Dalam proses penyelesaian sengketa Mahkamah Internasional bersifat pasif artinya hanya akan bereaksi dan mengambil tindakan-tindakan bila ada pihak-pihak berperkara mengajukan ke Mahkamah Internasional. Dengan kata lain Mahkamah Internasional tidak dapat mengambil inisiatif terlebih dahulu untuk memulai suatu perkara. Dalam mengajukan perkara terdapat 2 tugas mahkamah yaitu menerima perkara yang bersifat kewenangan memberi nasihat (advisory opinion) dan menerima perkara yang wewenangnya untuk memeriksa dan mengadili perkara yang diajukan oleh negara-negara (contensious case). Sebenarnya hanya negara sebagai pihak yang boleh mengajukan perkara kepada Mahkamah Internasional. Karena itu perseorangan, badan hukum, serta organisasi internasional tidak dapat menjadi pihak untuk berperkara ke Mahkamah internasional. Namun demikian berdasarkan Advisory opinion tanggal 11 April 1949 Mahkamah Internasional secara tegas menyatakan bahwa Perserikatan bangsa-bangsa adalah merupakan pribadi hukum yang dapat mengajukan klaim internasional atau gugatan terhadap negara. Advisory Opinion ini telah membuka kesempatan kepada PBB untuk menjadi pihak dalam perkara kontradiktor (contentious case).
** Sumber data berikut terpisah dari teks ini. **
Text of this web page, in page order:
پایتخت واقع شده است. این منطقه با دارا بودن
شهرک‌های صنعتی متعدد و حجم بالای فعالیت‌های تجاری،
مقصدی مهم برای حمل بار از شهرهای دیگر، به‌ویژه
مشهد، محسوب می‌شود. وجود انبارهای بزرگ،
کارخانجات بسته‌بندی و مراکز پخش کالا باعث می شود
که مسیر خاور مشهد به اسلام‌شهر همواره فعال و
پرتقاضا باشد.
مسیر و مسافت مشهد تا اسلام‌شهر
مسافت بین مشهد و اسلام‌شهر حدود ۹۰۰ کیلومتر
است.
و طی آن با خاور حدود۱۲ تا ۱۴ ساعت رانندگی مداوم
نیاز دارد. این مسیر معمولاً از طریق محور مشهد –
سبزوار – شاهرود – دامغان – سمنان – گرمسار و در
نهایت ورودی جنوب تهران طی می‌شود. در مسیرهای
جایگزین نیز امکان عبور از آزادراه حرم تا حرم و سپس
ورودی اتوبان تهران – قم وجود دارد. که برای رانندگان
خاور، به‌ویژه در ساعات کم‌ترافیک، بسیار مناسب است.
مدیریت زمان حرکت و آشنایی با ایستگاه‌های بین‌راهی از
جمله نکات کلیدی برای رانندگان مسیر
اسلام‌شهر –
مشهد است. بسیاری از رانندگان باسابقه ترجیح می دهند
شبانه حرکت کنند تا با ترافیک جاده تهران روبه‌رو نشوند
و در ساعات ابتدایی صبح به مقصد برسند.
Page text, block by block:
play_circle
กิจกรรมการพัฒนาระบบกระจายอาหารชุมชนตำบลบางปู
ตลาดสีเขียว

alam upaya penyelesaian perkara ke Mahkamah Internasional bukanlah merupakan kewajiban negara namun hanya bersifat fakultatif. Artinya negara dalam memilih cara-cara penyelesaian sengketa dapat melalui berbagai cara lain seperti saluran diplomatik, mediasi, arbitrasi, dan cara-cara lain yang dilakukan secara damai. Dengan demikian penyelesaian perkara yang diajukan ke Mahkamah Internasional bersifat pilihan dan atas dasar sukarela bagi pihak-pihak yang bersengketa. Hal ini sesuai dengan Pasal 33 (1) Piagam PBB. Meskipun Mahkamah Internasional adalah merupakan organ utama PBB dan anggota PBB otomatis dapat berperkara melalui Mahkamah Internasional, namun dalam kenyataannya bukanlah merupakan kewajiban untuk menyelesaikan sengketa pada badan peradilan ini. Beberapa negara tidak berkemauan untuk menyelesaikan perkaranya melalaui Mahkamah Internasional. Sebagai contoh dalam perkara Kepulauan Malvinas tahun 1955 dimana Inggris menggugat Argentina dan Chili ke Mahkamah Internasional namun Chili dan Argentina menolak kewenangan Mahkamah Internasional untuk memeriksa perkara ini.

Perlu dicatat bahwa para hakim yang duduk di Mahkamah Internasional tidak mewakili negaranya , namun dipilih dan diangkat berdasarkan persyaratan yang bersifat individual seperti keahliannya dalam ilmu hukum, kejujuran serta memiliki moral yang baik. Penunjukan para hakim ini diusulkan dan dicalonkan oleh negara-negara ke Majelis Umum PBB dan Dewan Keamanan PBB. Pengajuan perkara ke Mahkamah Internasional dapat menggunakan 2 cara yaitu : 1. Bila pihak-pihak yang berperkara telah memiliki perjanjian khusus (special agreement) maka perkara dapat dimasukkan dengan pemberitahuan melalui panitera Mahkamah. 2. Perkara dapat diajukan secara sepihak (dalam hal tidak adanya perjanjian/persetujuan tertulis).